*MATERIAL TO PROCESS*.

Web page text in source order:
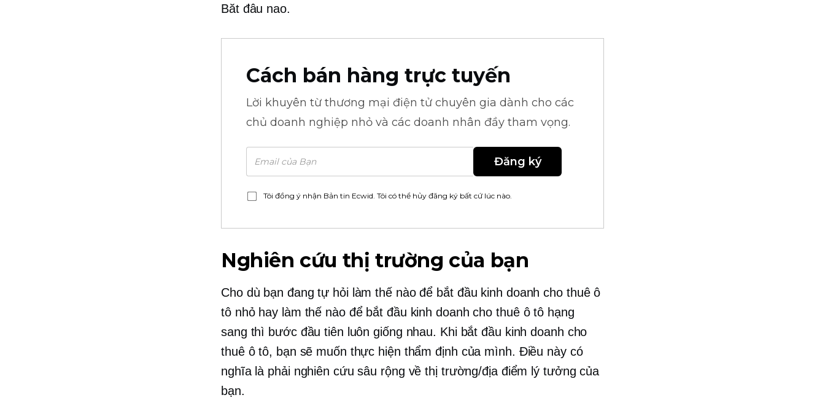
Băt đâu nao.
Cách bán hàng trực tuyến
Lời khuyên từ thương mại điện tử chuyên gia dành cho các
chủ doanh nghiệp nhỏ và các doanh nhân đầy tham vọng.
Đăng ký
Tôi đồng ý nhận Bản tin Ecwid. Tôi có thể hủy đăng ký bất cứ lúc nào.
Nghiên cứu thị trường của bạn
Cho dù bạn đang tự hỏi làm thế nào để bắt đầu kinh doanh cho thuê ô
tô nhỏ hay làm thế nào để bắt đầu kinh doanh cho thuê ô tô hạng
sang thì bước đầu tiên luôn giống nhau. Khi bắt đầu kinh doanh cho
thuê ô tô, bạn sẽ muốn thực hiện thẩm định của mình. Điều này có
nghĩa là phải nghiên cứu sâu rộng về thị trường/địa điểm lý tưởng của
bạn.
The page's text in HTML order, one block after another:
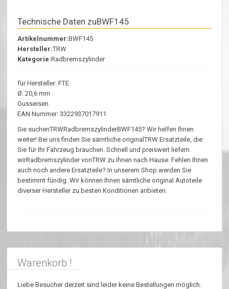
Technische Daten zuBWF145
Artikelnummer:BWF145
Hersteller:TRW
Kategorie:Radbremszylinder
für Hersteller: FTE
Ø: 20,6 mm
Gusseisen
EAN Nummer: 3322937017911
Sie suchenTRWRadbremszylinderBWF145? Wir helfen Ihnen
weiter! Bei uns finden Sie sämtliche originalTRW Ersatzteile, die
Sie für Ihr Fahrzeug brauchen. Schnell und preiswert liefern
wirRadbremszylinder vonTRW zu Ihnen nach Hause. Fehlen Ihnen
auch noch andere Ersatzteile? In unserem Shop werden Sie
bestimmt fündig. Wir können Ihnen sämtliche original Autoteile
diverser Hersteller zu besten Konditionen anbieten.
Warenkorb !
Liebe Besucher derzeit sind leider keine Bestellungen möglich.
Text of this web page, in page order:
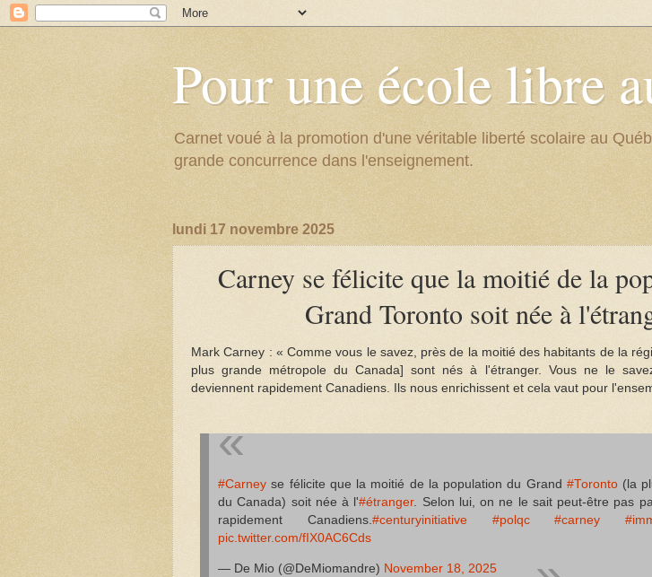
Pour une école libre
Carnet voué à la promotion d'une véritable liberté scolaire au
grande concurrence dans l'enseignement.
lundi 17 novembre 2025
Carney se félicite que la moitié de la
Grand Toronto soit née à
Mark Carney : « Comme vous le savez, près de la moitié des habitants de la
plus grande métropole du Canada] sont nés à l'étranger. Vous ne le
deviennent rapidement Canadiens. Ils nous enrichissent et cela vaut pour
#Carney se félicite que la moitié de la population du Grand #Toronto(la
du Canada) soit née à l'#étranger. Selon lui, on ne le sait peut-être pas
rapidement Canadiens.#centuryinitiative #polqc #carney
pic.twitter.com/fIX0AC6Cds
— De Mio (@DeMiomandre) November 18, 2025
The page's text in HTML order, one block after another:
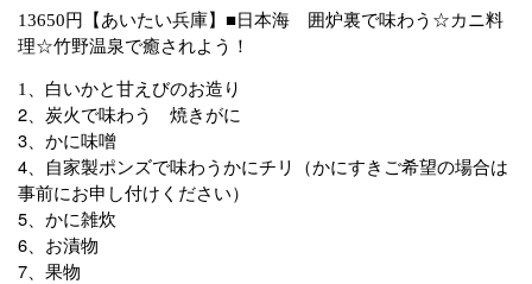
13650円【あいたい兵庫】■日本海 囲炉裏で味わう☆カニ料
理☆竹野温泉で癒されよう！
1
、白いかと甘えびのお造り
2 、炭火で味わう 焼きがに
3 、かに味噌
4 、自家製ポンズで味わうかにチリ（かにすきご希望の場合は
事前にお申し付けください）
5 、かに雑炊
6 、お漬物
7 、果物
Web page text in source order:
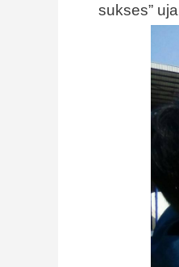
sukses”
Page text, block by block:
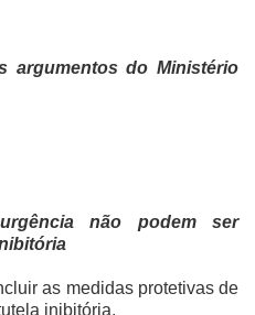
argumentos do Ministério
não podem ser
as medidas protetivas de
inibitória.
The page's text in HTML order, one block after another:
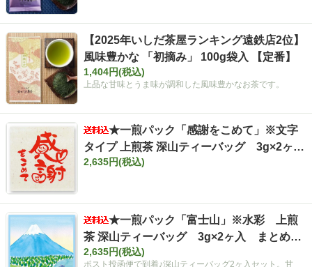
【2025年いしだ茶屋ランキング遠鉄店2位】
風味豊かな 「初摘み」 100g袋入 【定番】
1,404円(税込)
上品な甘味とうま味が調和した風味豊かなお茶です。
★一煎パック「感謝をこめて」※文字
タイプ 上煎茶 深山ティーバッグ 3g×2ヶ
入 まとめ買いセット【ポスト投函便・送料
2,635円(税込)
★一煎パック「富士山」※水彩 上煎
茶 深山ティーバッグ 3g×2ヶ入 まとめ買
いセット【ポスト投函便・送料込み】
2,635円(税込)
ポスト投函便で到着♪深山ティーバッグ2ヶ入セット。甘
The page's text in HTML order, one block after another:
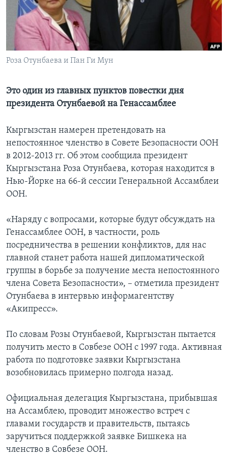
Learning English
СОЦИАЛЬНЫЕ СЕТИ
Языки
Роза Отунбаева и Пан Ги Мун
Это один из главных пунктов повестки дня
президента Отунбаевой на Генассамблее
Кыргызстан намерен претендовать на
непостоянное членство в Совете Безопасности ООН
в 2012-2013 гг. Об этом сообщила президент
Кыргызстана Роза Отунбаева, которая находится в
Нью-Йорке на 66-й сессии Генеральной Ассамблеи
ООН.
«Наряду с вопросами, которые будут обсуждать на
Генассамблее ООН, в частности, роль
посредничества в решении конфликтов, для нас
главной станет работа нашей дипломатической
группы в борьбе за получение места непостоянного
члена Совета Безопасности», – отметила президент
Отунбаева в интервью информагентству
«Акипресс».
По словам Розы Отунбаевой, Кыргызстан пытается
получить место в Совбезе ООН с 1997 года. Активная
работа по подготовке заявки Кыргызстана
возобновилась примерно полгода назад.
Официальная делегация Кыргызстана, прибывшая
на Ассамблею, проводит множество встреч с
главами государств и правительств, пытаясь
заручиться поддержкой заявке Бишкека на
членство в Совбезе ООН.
==
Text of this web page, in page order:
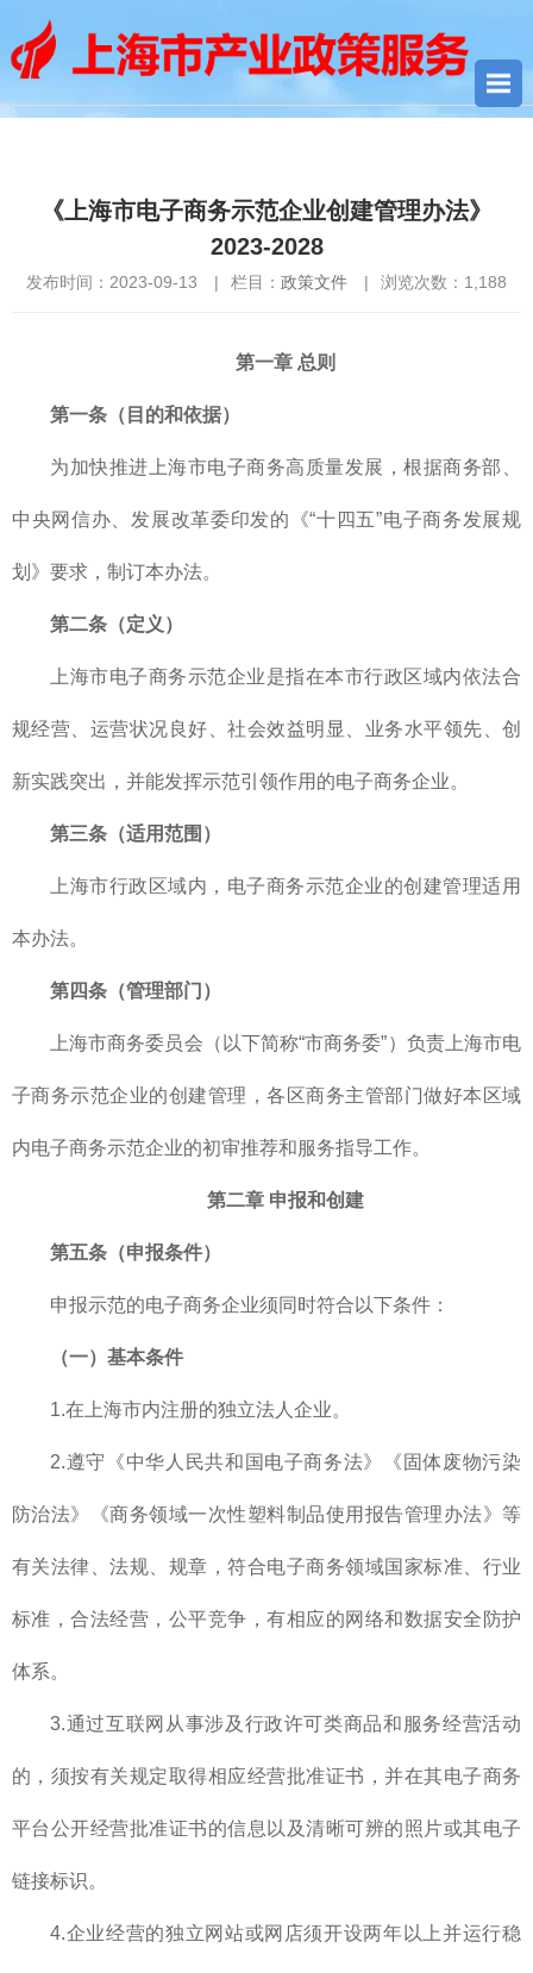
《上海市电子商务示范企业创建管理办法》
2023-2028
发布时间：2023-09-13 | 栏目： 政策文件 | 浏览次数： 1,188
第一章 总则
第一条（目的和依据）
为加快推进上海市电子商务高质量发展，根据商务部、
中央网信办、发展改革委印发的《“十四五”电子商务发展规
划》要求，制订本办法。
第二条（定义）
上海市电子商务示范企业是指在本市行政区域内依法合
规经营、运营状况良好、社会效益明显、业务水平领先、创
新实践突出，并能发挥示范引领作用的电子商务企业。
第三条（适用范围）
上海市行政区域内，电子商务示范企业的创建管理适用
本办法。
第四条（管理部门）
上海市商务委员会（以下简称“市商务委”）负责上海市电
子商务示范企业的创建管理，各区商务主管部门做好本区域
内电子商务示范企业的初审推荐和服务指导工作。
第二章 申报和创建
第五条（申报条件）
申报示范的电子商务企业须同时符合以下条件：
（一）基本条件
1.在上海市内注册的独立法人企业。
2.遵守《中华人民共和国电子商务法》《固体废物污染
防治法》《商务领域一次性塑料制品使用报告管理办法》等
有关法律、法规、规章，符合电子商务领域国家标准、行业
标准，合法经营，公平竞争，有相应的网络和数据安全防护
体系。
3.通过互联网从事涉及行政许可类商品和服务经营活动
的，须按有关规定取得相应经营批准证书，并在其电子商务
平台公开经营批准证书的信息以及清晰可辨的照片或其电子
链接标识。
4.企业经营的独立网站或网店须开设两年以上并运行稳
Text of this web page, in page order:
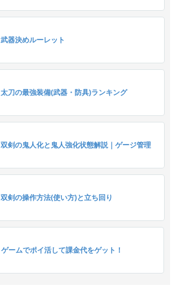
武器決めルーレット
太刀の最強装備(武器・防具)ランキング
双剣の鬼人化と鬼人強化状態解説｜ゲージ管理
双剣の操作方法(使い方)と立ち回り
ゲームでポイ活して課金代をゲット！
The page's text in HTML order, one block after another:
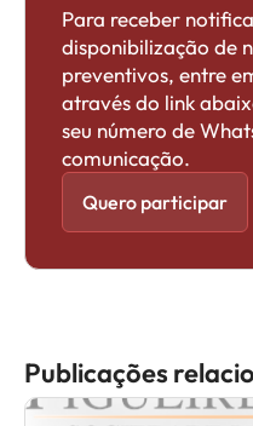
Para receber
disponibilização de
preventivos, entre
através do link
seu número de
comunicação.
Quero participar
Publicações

*WORK ORDER*. Output exactly the lines of the listing above that start with the one holding "Warenkorb !" and go on through the one holding "habitants de la"; leave the pictures out.

*RESPONSE FOR THIS EXERCISE*.
Warenkorb !
Liebe Besucher derzeit sind leider keine Bestellungen möglich.
Text of this web page, in page order:
Pour une école libre
Carnet voué à la promotion d'une véritable liberté scolaire au
grande concurrence dans l'enseignement.
lundi 17 novembre 2025
Carney se félicite que la moitié de la
Grand Toronto soit née à
Mark Carney : « Comme vous le savez, près de la moitié des habitants de la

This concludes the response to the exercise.